For an even splitting, we can use the hash function. All the data with the same hash sum will be stored on a single instance (exactly like a hash map). The hash could be computed based on some identifier, so if you want to search for some information, you will know which instance to look on by computing the identifier hash sum.

The communication between different instances isn’t entirely forbidden. We should not have synchronous communication between two different instances, but we can have some common small tables with data that is not frequently changed. Those tables could be asynchronously replicated to all the instances, ensuring the consistency between all databases.

sharding

Scale the Shards

Sharding the data between multiple instances will result in multiple smaller independent instances, reducing the read/write income load and increasing the throughput. However, we don’t have to stop here. Instead of one huge instance, now we have multiple smaller ones. So, why not scale them too? We can use the master-slave replication on the smaller databases to improve even more of the scalability.
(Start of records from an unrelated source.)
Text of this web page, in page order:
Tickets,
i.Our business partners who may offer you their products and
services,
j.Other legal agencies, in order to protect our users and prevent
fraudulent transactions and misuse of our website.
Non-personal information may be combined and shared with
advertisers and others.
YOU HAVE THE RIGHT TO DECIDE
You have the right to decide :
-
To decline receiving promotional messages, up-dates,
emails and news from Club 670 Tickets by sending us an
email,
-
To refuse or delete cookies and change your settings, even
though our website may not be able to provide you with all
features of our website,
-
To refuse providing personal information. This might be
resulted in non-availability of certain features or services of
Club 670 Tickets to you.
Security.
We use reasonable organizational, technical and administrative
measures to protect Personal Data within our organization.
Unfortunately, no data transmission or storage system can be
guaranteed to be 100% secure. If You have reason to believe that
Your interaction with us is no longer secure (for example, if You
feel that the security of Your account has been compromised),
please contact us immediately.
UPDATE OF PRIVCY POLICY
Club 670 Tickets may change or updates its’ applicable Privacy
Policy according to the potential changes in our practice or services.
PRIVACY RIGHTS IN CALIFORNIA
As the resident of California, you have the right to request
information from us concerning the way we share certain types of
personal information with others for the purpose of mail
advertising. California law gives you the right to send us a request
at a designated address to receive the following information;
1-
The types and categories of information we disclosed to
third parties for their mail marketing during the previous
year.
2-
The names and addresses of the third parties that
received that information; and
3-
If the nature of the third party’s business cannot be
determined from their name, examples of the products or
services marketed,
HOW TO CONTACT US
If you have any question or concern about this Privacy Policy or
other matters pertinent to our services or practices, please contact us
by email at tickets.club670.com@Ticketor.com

Sharding gives us multiple different instances. Being separated has its advantages because we can use different machines for each shard, and we can also continue to scale a more busy shard. If we shard accordingly to the geographic areas, like in a busy area, we can invest more on that shard and scale it. We can vertically scale it by buying a more expensive hardware for that shard and horizontally scale it by using a master-slave replication architecture.

Amazon Does It

Amazon does it, but not directly. It isn’t something they offer you directly, but given the fact that using AWS RDS makes the database administration more easy, it is also pretty easy to create shards.
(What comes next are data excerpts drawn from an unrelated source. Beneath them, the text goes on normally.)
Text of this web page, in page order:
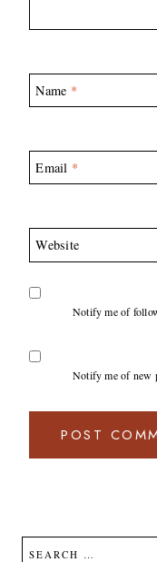
Name *
Email *
Website
Notify me of
Notify me of new
Search
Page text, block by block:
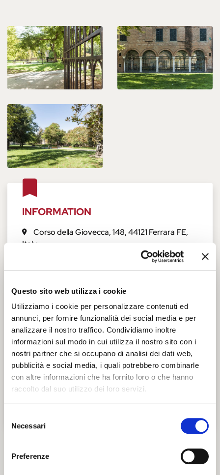
Questo sito web utilizza i cookie
Utilizziamo i cookie per personalizzare contenuti ed
annunci, per fornire funzionalità dei social media e per
analizzare il nostro traffico. Condividiamo inoltre
informazioni sul modo in cui utilizza il nostro sito con i
nostri partner che si occupano di analisi dei dati web,
pubblicità e social media, i quali potrebbero combinarle
con altre informazioni che ha fornito loro o che hanno
raccolto dal suo utilizzo dei loro servizi.
delNecessari
Preferenze
INFORMATION
Corso della Giovecca, 148,44121 Ferrara FE,
Italy
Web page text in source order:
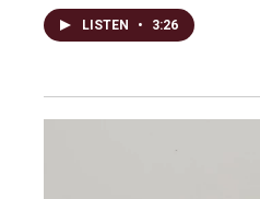
LISTEN • 3:26

We can start from a read-replica. The read-replicas contain all the data that is in the master database and we saw that the read replica is promoted as a master in the case of a failover, but this is not the only time when the read replica could be promoted as a master. In fact, we can promote the read replica as a master while keeping the current master up and then cut from it the data that belongs to the other shard. Then we would have two shards. This is the basic idea. Having shards could imply some more configurations, but that depends on your app specifications.

Virtual Shards

I have always been a fan of loosely coupling, and there is a method to couple a server app to multiple shards in a loose way. Hibernate introduced the concept of virtual shards. The idea is simple, and it focuses on decoupling the server app from the physical shards.
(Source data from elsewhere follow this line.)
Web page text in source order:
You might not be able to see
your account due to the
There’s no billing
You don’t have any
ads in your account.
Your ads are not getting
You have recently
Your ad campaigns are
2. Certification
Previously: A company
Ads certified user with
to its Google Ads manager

Maybe, at first, we don’t need too many shards. If the app hasn’t a big load in the present, why should we invest in multiple physical shards when we don’t need to? Maybe we can use just one database instance, but we should have in mind the future growth by designing the software as it is using more shards. With hibernate, we actually use more shards, but virtually. This way, in the future, when we decide that one physical instance isn’t enough anymore, it is easier to add more shards because the physical shards are decoupled from the app and we need to change just some hibernate config files.

Explaining how it works is a bit out of the scope of this article, but here and here you can find more details about virtual sharding. The basic idea is that your app is connecting to some virtual DB instances and those virtual DB instances are further connected by hibernate to some physical shards.

Conclusion

People are very reactive to the response time and this is one of the most important points of the decision of using, or not using, a software application. When we design and implement a software component, we should always have in mind the future income load to the application. It is not enough for your app to do its job if it doesn’t scale up when necessary and has a large response time.

Decreasing the response time could be achieved by scaling vertically (increasing the hardware capacity) and horizontally (distributing the load to multiple instances). Whatever option you choose sounds pretty expensive, but using the cloud computing services can significantly reduce the costs and the work effort because the scaling responsibility is handled by the cloud services and you can focus more on your business logic.